You could also maintain a row that you insert all row keys to. This will have as many columns as you have total rows but no data. Counting the number of rows is reduced to counting the number of columns in this row. However, now every insert requires an insert to this row, and the row isn’t scalable. You could come up with complex solutions to fix this but it will likely become a maintenance problem that is not worth the effort.
Because deletes are actually insertions of tombstones (see explanation why), rows that only have deleted columns will show up in the above cfstats counts. Only when the tombstones have been garbage collected will they be removed from the count. As a further complication, you can also delete whole rows. This inserts a special row tombstone object. This can result in empty rows being returned in queries messing up counts. By default, pycassa filters these out (you can get them back by setting ‘filter_empty=False’ in the get_range call).

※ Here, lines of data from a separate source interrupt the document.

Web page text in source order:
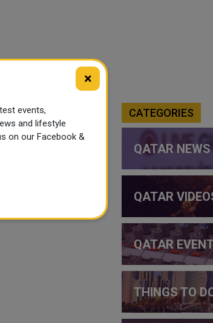
CATEGORIES
QATAR NEWS
QATAR
QATAR
THINGS TO
×
events,
and lifestyle
on our Facebook &

Also the CQL count query doesn’t count them.
What about consistency?
In a replicated setting, even if each Cassandra node knew exactly how many unique rows it had seen, it wouldn’t necessarily know the full count. Maybe each node has missed a row, but collectively they have all the rows. This further complicates any solution to finding accurate counts.
Separately, the count returned can be inconsistent in the sense that it might disagree with other counts obtained at the same time. This will happen if you are changing your data while counting: new rows may or may not get counted by ongoing count operations.
Why was I counting anyway?
We’ve seen above just how hard it is to get a count. I can’t think of many important use cases where the count is required though. You may want it for testing or auditing, but it is unlikely to be required by your application. If you think you need it, look to see if it really is required. You don’t want to be initiating a distributed table scan regularly just to find a count that will be out of date by the time you read it.